**Source records:**
>>
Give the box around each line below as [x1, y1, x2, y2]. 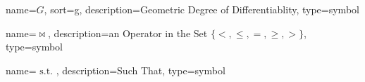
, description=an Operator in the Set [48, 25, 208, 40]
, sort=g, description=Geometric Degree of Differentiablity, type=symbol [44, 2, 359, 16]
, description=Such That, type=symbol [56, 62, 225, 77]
<<
>>
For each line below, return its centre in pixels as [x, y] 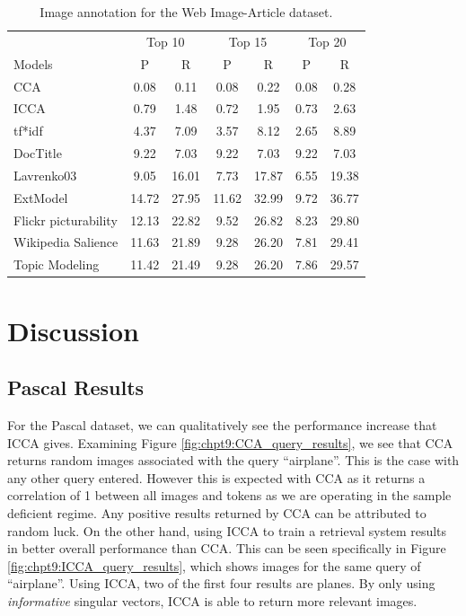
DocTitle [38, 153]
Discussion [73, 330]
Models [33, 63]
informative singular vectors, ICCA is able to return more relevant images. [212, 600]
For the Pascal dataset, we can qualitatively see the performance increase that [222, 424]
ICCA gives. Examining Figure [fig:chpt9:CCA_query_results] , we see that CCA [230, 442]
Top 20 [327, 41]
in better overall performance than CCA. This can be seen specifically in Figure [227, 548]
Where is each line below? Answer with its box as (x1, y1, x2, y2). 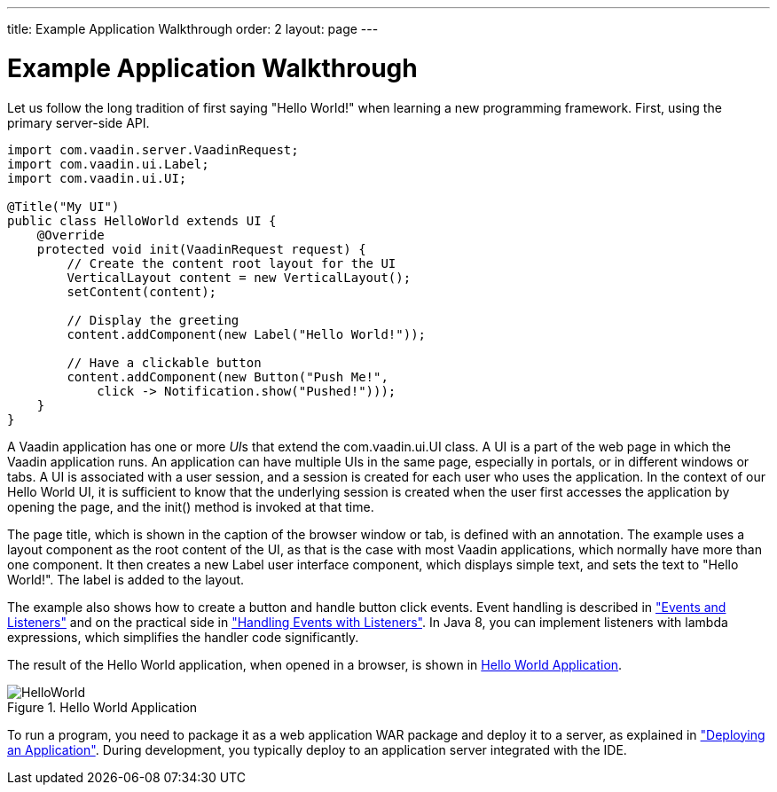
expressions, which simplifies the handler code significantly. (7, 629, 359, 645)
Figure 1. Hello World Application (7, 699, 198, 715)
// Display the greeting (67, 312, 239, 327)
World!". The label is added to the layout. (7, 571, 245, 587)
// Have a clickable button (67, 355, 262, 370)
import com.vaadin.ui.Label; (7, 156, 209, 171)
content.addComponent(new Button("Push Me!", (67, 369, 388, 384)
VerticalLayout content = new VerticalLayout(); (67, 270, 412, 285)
<<
>>
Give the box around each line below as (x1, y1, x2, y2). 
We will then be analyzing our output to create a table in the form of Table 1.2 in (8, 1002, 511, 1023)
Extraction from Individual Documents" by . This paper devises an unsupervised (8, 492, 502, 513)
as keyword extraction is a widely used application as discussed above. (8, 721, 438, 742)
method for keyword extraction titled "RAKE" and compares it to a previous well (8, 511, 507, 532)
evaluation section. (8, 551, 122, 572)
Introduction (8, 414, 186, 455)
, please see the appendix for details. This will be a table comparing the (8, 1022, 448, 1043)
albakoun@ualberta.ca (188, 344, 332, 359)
<<
**What to work on:**
Once you have identified the lines above that contain "Figure", copy each of them.

**Your solution:**
ICCA gives. Examining Figure [fig:chpt9:CCA_query_results] , we see that CCA [230, 442]
in better overall performance than CCA. This can be seen specifically in Figure [227, 548]
Figure 1. Hello World Application (7, 699, 198, 715)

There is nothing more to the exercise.